PROVIDED RECORDS:
Segment Open

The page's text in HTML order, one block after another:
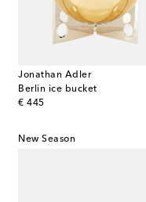
Jonathan Adler
Berlin ice bucket
€ 445
original price
New Season
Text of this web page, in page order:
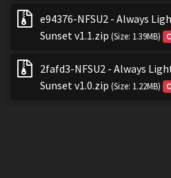
e94376-NFSU2 - Always
Sunset v1.1.zip(Size: 1.39MB)
2fafd3-NFSU2 - Always
Sunset v1.0.zip(Size: 1.22MB)
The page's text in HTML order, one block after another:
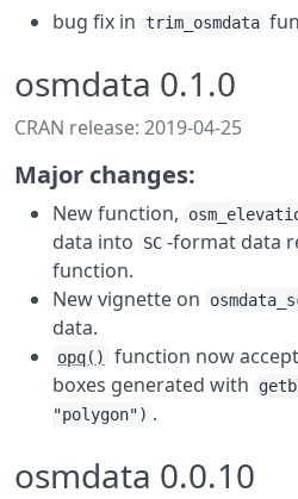
bug fix in trim_osmdata
osmdata 0.1.0
CRAN release: 2019-04-25
Major changes:
New function,
data into
SC -format data
function.
New vignette on
data.
opq()
function now
boxes generated with
"polygon") .
osmdata 0.0.10
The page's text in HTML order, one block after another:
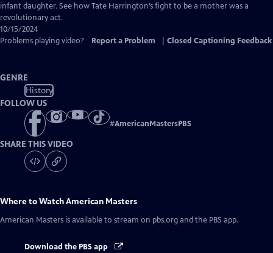
infant daughter. See how Tate Harrington’s fight to be a mother was a
revolutionary act.
10/15/2024
Problems playing video?
Report a Problem Closed Captioning Feedback
GENRE
History
FOLLOW US
#AmericanMastersPBS
SHARE THIS VIDEO
Where to WatchAmerican Masters
American Masters is available to stream on pbs.org and the PBS app.
Download the PBS app
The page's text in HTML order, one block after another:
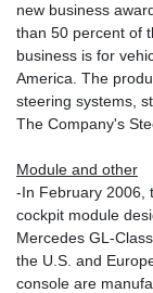
new business
than 50 percent of
business is for
America. The
steering systems,
The Company's
Module and other
-In February 2006,
cockpit module
Mercedes GL-
the U.S. and
console are
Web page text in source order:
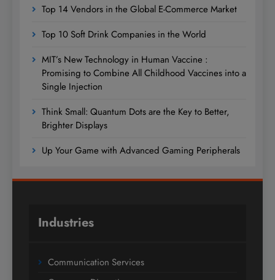
Top 14 Vendors in the Global E-Commerce Market
Top 10 Soft Drink Companies in the World
MIT’s New Technology in Human Vaccine :
Promising to Combine All Childhood Vaccines into a
Single Injection
Think Small: Quantum Dots are the Key to Better,
Brighter Displays
Up Your Game with Advanced Gaming Peripherals
Industries
Communication Services
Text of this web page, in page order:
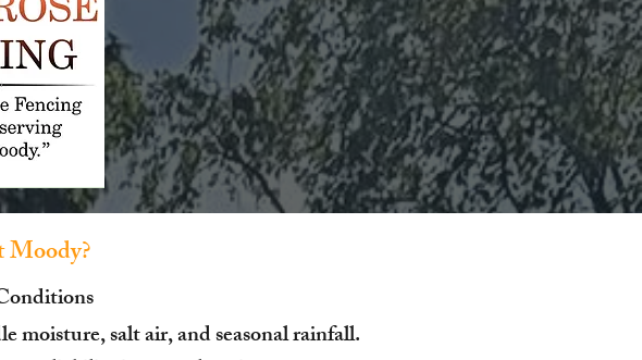
moisture, salt air, and seasonal rainfall.
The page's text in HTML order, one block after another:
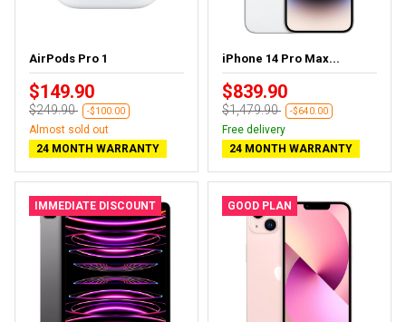
AirPods Pro 1
$149.90
$249.90 -$100.00
Almost sold out
24 MONTH WARRANTY
iPhone 14 Pro Max...
$839.90
$1,479.90 -$640.00
Free delivery
24 MONTH WARRANTY
IMMEDIATE DISCOUNT GOOD PLAN
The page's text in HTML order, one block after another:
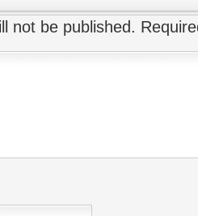
not be published.
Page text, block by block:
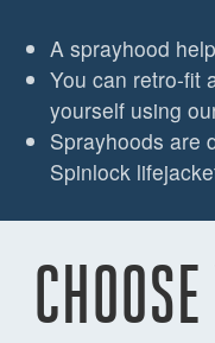
A sprayhood
You can retro-fit
yourself using
Sprayhoods are
Spinlock
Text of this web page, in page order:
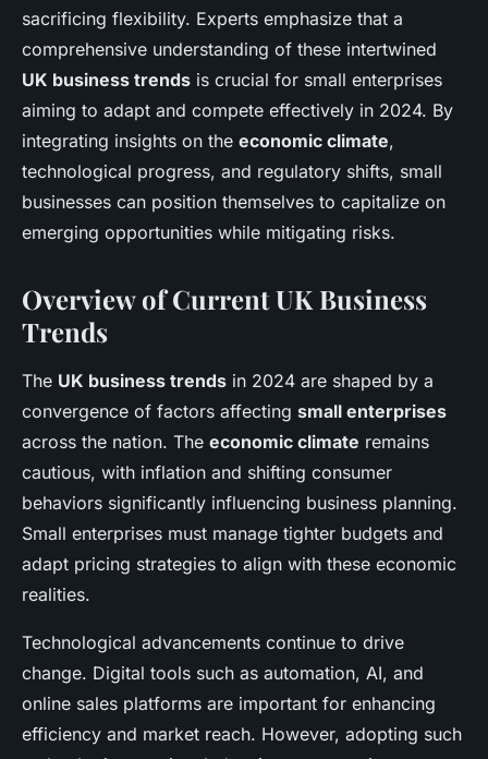
sacrificing flexibility. Experts emphasize that a
comprehensive understanding of these intertwined
UK business trends is crucial for small enterprises
aiming to adapt and compete effectively in 2024. By
integrating insights on the economic climate,
technological progress, and regulatory shifts, small
businesses can position themselves to capitalize on
emerging opportunities while mitigating risks.
Overview of Current UK Business
Trends
The UK business trends in 2024 are shaped by a
convergence of factors affecting small enterprises
across the nation. The economic climate remains
cautious, with inflation and shifting consumer
behaviors significantly influencing business planning.
Small enterprises must manage tighter budgets and
adapt pricing strategies to align with these economic
realities.
Technological advancements continue to drive
change. Digital tools such as automation, AI, and
online sales platforms are important for enhancing
efficiency and market reach. However, adopting such
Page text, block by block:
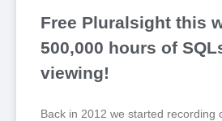
Free Pluralsight this
500,000 hours of
viewing!
Back in 2012 we started recording
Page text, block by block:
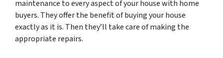
maintenance to every aspect of your house with home
buyers. They offer the benefit of buying your house
exactly as it is. Then they’ll take care of making the
appropriate repairs.
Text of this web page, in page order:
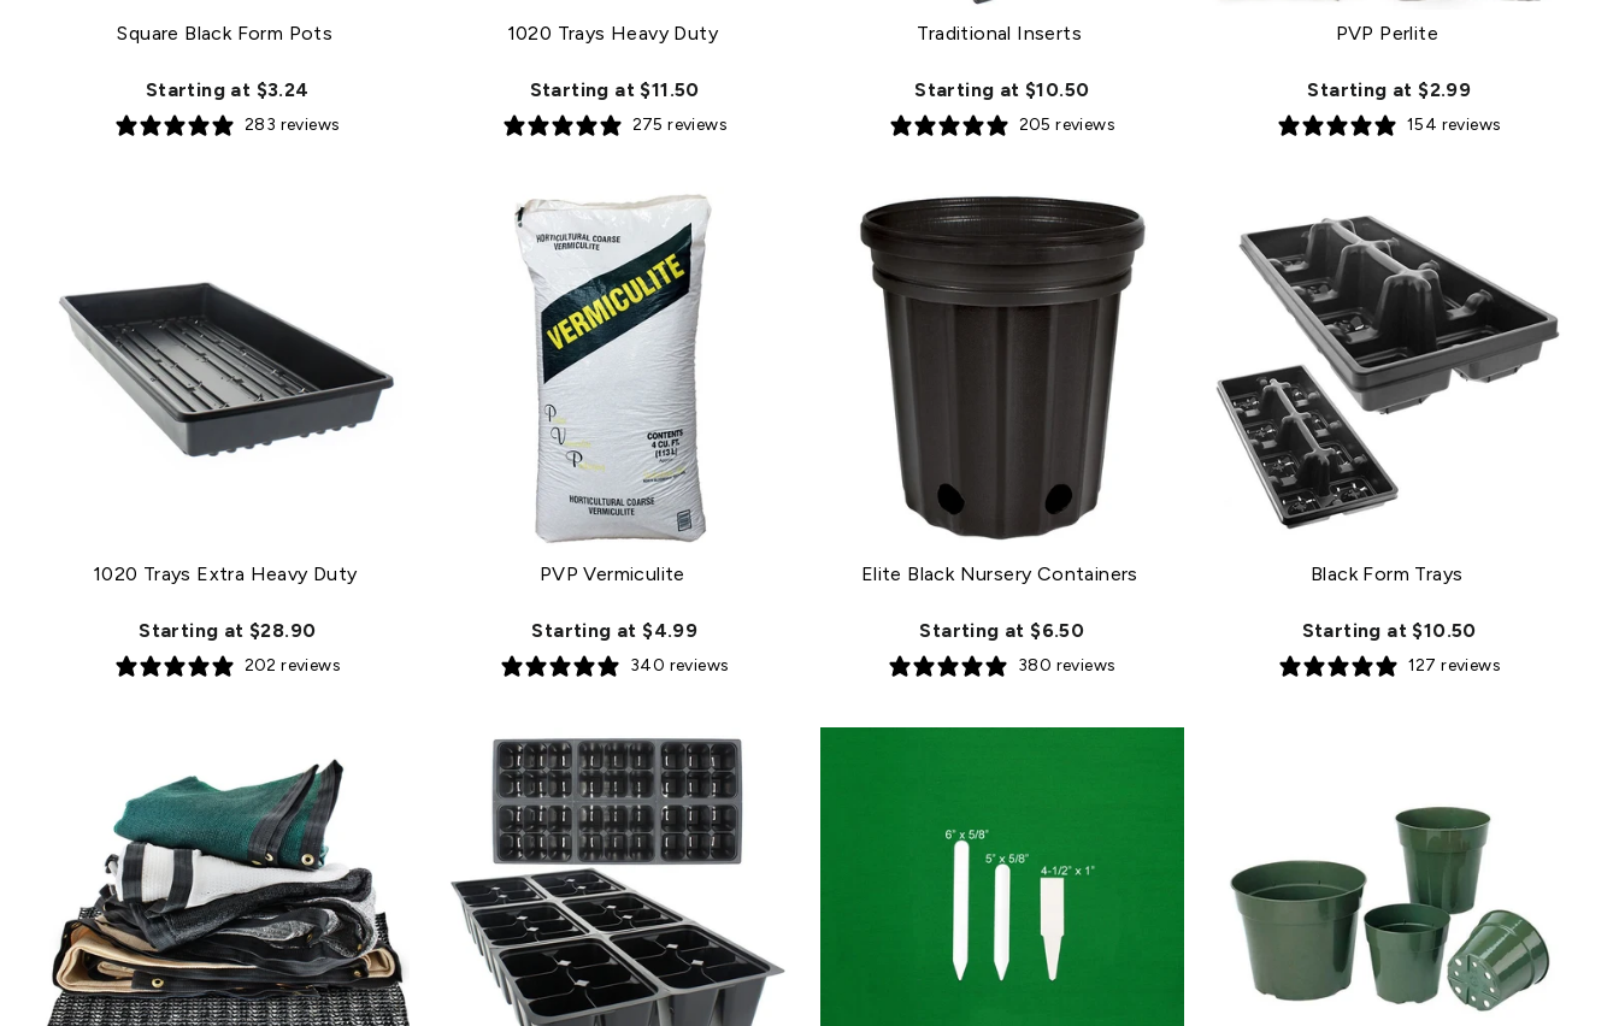
Square Black Form Pots
Starting at $3.24
283 reviews
1020 Trays Heavy Duty
Starting at $11.50
275 reviews
Traditional Inserts
Starting at $10.50
205 reviews
PVP Perlite
Starting at $2.99
154 reviews
1020 Trays Extra Heavy Duty
Starting at $28.90
202 reviews
PVP Vermiculite
Starting at $4.99
340 reviews
Elite Black Nursery Containers
Starting at $6.50
380 reviews
Black Form Trays
Starting at $10.50
127 reviews
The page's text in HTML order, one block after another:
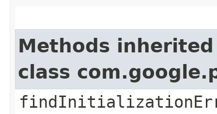
Methods
class
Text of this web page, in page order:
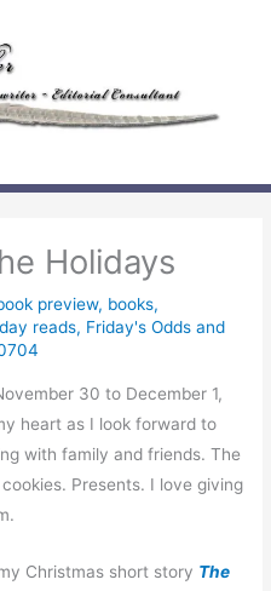
Holidays
preview, books,
reads, Friday's Odds and
30 to December 1,
heart as I look forward to
with family and friends. The
Presents. I love giving
Christmas short story The
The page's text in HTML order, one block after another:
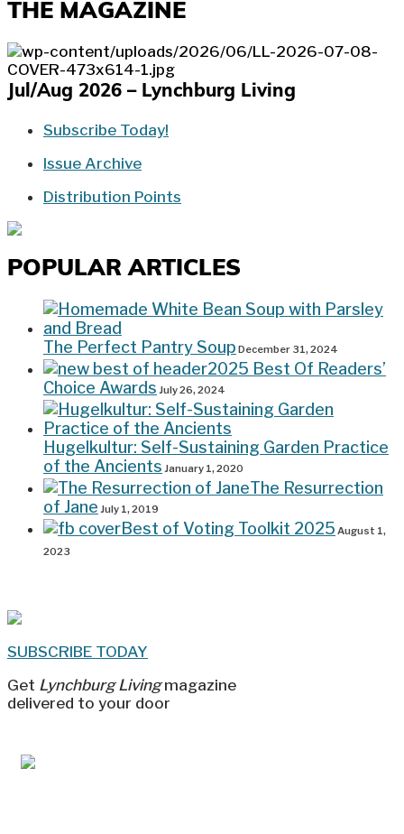
THE MAGAZINE
Jul/Aug 2026 – Lynchburg Living
Subscribe Today!
Issue Archive
Distribution Points
POPULAR ARTICLES
The Perfect Pantry Soup December 31, 2024
2025 Best Of Readers’
Choice Awards July 26, 2024
Hugelkultur: Self-Sustaining Garden Practice
of the Ancients January 1, 2020
The Resurrection
of Jane July 1, 2019
Best of Voting Toolkit 2025 August 1,
2023
SUBSCRIBE TODAY
Get Lynchburg Livingmagazine
delivered to your door
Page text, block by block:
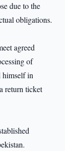
due to the
obligations.
agreed
of
himself in
return ticket
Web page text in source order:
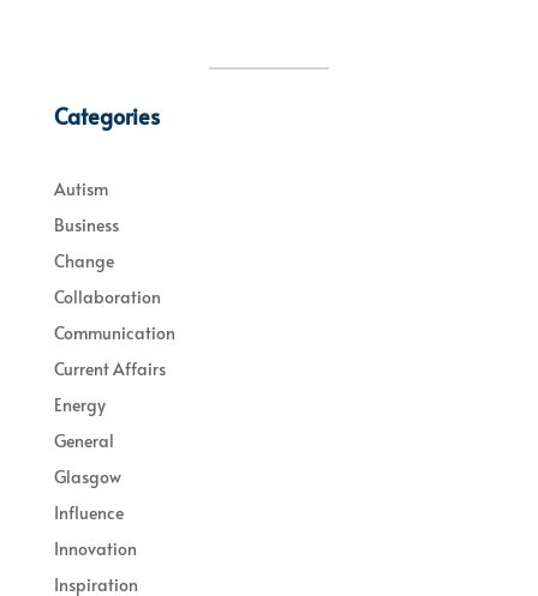
Categories
Autism
Business
Change
Collaboration
Communication
Current Affairs
Energy
General
Glasgow
Influence
Innovation
Inspiration
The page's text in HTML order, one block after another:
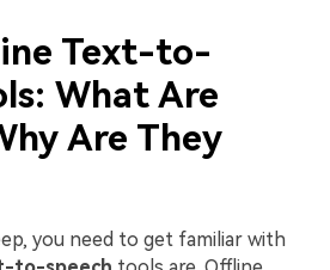
Text-to-
What Are
Are They
you need to get familiar with
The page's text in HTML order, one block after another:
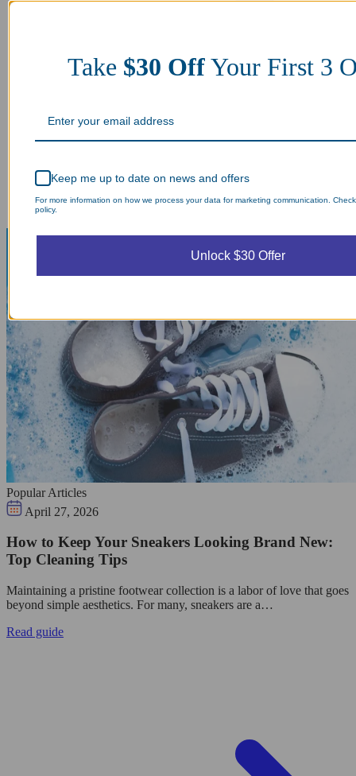
Popular Articles
April 27, 2026
How to Keep Your Sneakers Looking Brand New:
Top Cleaning Tips
Maintaining a pristine footwear collection is a labor of love that goes
beyond simple aesthetics. For many, sneakers are a…
Read guide
Take$30 OffYour First 3
Keep me up to date on news and offers
For more information on how we process your data for marketing communication.
policy.
Unlock $30 Offer
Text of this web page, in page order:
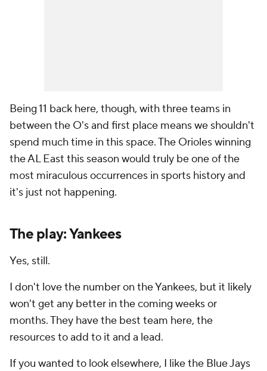
Being 11 back here, though, with three teams in
between the O's and first place means we shouldn't
spend much time in this space. The Orioles winning
the AL East this season would truly be one of the
most miraculous occurrences in sports history and
it's just not happening.
The play: Yankees
Yes, still.
I don't love the number on the Yankees, but it likely
won't get any better in the coming weeks or
months. They have the best team here, the
resources to add to it and a lead.
If you wanted to look elsewhere, I like the Blue Jays

Segment Closed

TASK ITEM:
Would you write out an exact copy of the entries above, with no images?

RESULT FOR THIS TASK:
The page's text in HTML order, one block after another:
Jonathan Adler
Berlin ice bucket
€ 445
original price
New Season
Text of this web page, in page order:
e94376-NFSU2 - Always
Sunset v1.1.zip(Size: 1.39MB)
2fafd3-NFSU2 - Always
Sunset v1.0.zip(Size: 1.22MB)
The page's text in HTML order, one block after another:
bug fix in trim_osmdata
osmdata 0.1.0
CRAN release: 2019-04-25
Major changes:
New function,
data into
SC -format data
function.
New vignette on
data.
opq()
function now
boxes generated with
"polygon") .
osmdata 0.0.10
The page's text in HTML order, one block after another:
infant daughter. See how Tate Harrington’s fight to be a mother was a
revolutionary act.
10/15/2024
Problems playing video?
Report a Problem Closed Captioning Feedback
GENRE
History
FOLLOW US
#AmericanMastersPBS
SHARE THIS VIDEO
Where to WatchAmerican Masters
American Masters is available to stream on pbs.org and the PBS app.
Download the PBS app
The page's text in HTML order, one block after another:
new business
than 50 percent of
business is for
America. The
steering systems,
The Company's
Module and other
-In February 2006,
cockpit module
Mercedes GL-
the U.S. and
console are
Web page text in source order:
Top 14 Vendors in the Global E-Commerce Market
Top 10 Soft Drink Companies in the World
MIT’s New Technology in Human Vaccine :
Promising to Combine All Childhood Vaccines into a
Single Injection
Think Small: Quantum Dots are the Key to Better,
Brighter Displays
Up Your Game with Advanced Gaming Peripherals
Industries
Communication Services
Text of this web page, in page order:
moisture, salt air, and seasonal rainfall.
The page's text in HTML order, one block after another:
AirPods Pro 1
$149.90
$249.90 -$100.00
Almost sold out
24 MONTH WARRANTY
iPhone 14 Pro Max...
$839.90
$1,479.90 -$640.00
Free delivery
24 MONTH WARRANTY
IMMEDIATE DISCOUNT GOOD PLAN
The page's text in HTML order, one block after another:
not be published.
Page text, block by block:
A sprayhood
You can retro-fit
yourself using
Sprayhoods are
Spinlock
Text of this web page, in page order:
sacrificing flexibility. Experts emphasize that a
comprehensive understanding of these intertwined
UK business trends is crucial for small enterprises
aiming to adapt and compete effectively in 2024. By
integrating insights on the economic climate,
technological progress, and regulatory shifts, small
businesses can position themselves to capitalize on
emerging opportunities while mitigating risks.
Overview of Current UK Business
Trends
The UK business trends in 2024 are shaped by a
convergence of factors affecting small enterprises
across the nation. The economic climate remains
cautious, with inflation and shifting consumer
behaviors significantly influencing business planning.
Small enterprises must manage tighter budgets and
adapt pricing strategies to align with these economic
realities.
Technological advancements continue to drive
change. Digital tools such as automation, AI, and
online sales platforms are important for enhancing
efficiency and market reach. However, adopting such
Page text, block by block:
Free Pluralsight this
500,000 hours of
viewing!
Back in 2012 we started recording
Page text, block by block:
maintenance to every aspect of your house with home
buyers. They offer the benefit of buying your house
exactly as it is. Then they’ll take care of making the
appropriate repairs.
Text of this web page, in page order:
Square Black Form Pots
Starting at $3.24
283 reviews
1020 Trays Heavy Duty
Starting at $11.50
275 reviews
Traditional Inserts
Starting at $10.50
205 reviews
PVP Perlite
Starting at $2.99
154 reviews
1020 Trays Extra Heavy Duty
Starting at $28.90
202 reviews
PVP Vermiculite
Starting at $4.99
340 reviews
Elite Black Nursery Containers
Starting at $6.50
380 reviews
Black Form Trays
Starting at $10.50
127 reviews
The page's text in HTML order, one block after another:
Methods
class
Text of this web page, in page order:
Holidays
preview, books,
reads, Friday's Odds and
30 to December 1,
heart as I look forward to
with family and friends. The
Presents. I love giving
Christmas short story The
The page's text in HTML order, one block after another:
THE MAGAZINE
Jul/Aug 2026 – Lynchburg Living
Subscribe Today!
Issue Archive
Distribution Points
POPULAR ARTICLES
The Perfect Pantry Soup December 31, 2024
2025 Best Of Readers’
Choice Awards July 26, 2024
Hugelkultur: Self-Sustaining Garden Practice
of the Ancients January 1, 2020
The Resurrection
of Jane July 1, 2019
Best of Voting Toolkit 2025 August 1,
2023
SUBSCRIBE TODAY
Get Lynchburg Livingmagazine
delivered to your door
Page text, block by block:
due to the
obligations.
agreed
of
himself in
return ticket
Web page text in source order:
Categories
Autism
Business
Change
Collaboration
Communication
Current Affairs
Energy
General
Glasgow
Influence
Innovation
Inspiration
The page's text in HTML order, one block after another:
Text-to-
What Are
Are They
you need to get familiar with
The page's text in HTML order, one block after another:
Popular Articles
April 27, 2026
How to Keep Your Sneakers Looking Brand New:
Top Cleaning Tips
Maintaining a pristine footwear collection is a labor of love that goes
beyond simple aesthetics. For many, sneakers are a…
Read guide
Take$30 OffYour First 3
Keep me up to date on news and offers
For more information on how we process your data for marketing communication.
policy.
Unlock $30 Offer
Text of this web page, in page order:
Being 11 back here, though, with three teams in
between the O's and first place means we shouldn't
spend much time in this space. The Orioles winning
the AL East this season would truly be one of the
most miraculous occurrences in sports history and
it's just not happening.
The play: Yankees
Yes, still.
I don't love the number on the Yankees, but it likely
won't get any better in the coming weeks or
months. They have the best team here, the
resources to add to it and a lead.
If you wanted to look elsewhere, I like the Blue Jays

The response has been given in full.